#### Your instructions:
Please give back only the lines below from the one containing "It’s about creating" to the one containing "safety guidelines and", each repeated word for word, both ends included.

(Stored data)
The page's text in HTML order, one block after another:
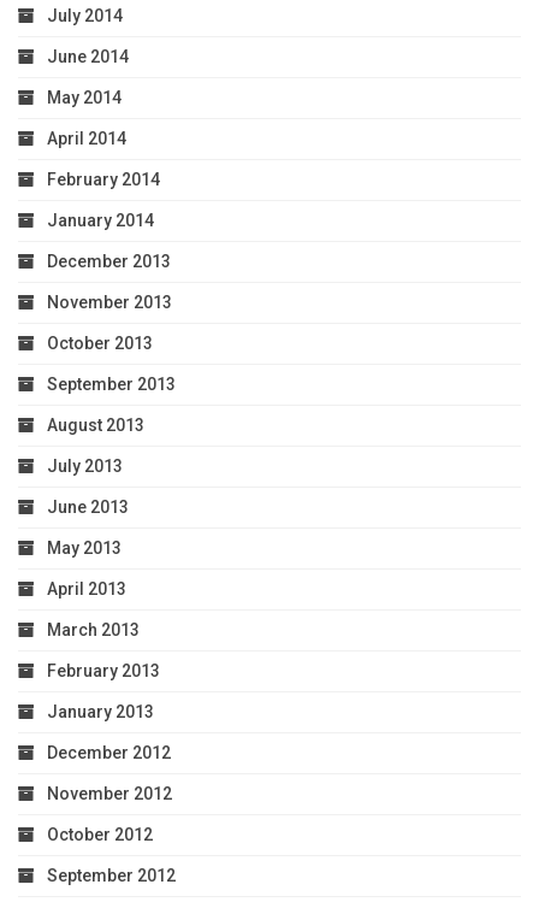
July 2014
June 2014
May 2014
April 2014
February 2014
January 2014
December 2013
November 2013
October 2013
September 2013
August 2013
July 2013
June 2013
May 2013
April 2013
March 2013
February 2013
January 2013
December 2012
November 2012
October 2012
September 2012
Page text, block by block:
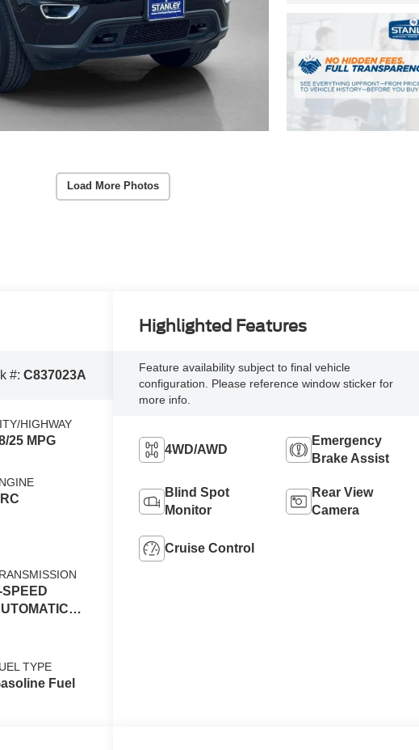
Load More Photos
#:C837023A
HIGHWAY
25 MPG
SPEED
TYPE
Fuel
Highlighted Features
Feature availability subject to final vehicle
configuration. Please reference window sticker for
more info.
4WD/AWD
Emergency
Brake Assist
Blind Spot
Monitor
Rear View
Camera
Cruise Control
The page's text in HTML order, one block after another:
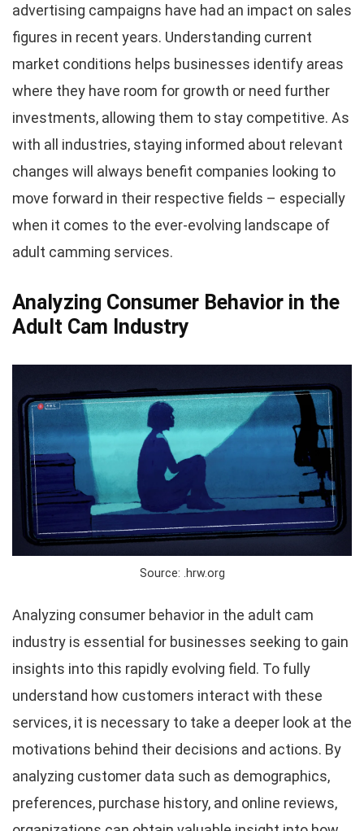
advertising campaigns have had an impact on sales
figures in recent years. Understanding current
market conditions helps businesses identify areas
where they have room for growth or need further
investments, allowing them to stay competitive. As
with all industries, staying informed about relevant
changes will always benefit companies looking to
move forward in their respective fields – especially
when it comes to the ever-evolving landscape of
adult camming services.
Analyzing Consumer Behavior in the
Adult Cam Industry
Source: .hrw.org
Analyzing consumer behavior in the adult cam
industry is essential for businesses seeking to gain
insights into this rapidly evolving field. To fully
understand how customers interact with these
services, it is necessary to take a deeper look at the
motivations behind their decisions and actions. By
analyzing customer data such as demographics,
preferences, purchase history, and online reviews,
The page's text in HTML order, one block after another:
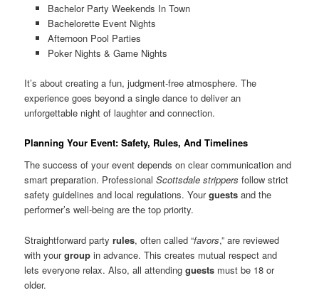
Bachelor Party Weekends In Town
Bachelorette Event Nights
Afternoon Pool Parties
Poker Nights & Game Nights
It’s about creating a fun, judgment-free atmosphere. The
experience goes beyond a single dance to deliver an
unforgettable night of laughter and connection.
Planning Your Event: Safety, Rules, And Timelines
The success of your event depends on clear communication and
smart preparation. ProfessionalScottsdale strippers follow strict
safety guidelines and local regulations. Yourguests and the
performer’s well-being are the top priority.
Straightforward partyrules, often called “favors,” are reviewed
with yourgroup in advance. This creates mutual respect and
lets everyone relax. Also, all attendingguests must be 18 or
older.
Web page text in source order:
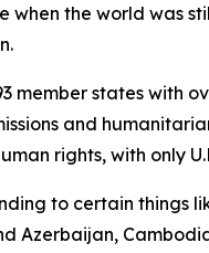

#### Task result:
It’s about creating a fun, judgment-free atmosphere. The
experience goes beyond a single dance to deliver an
unforgettable night of laughter and connection.
Planning Your Event: Safety, Rules, And Timelines
The success of your event depends on clear communication and
smart preparation. ProfessionalScottsdale strippers follow strict
safety guidelines and local regulations. Yourguests and the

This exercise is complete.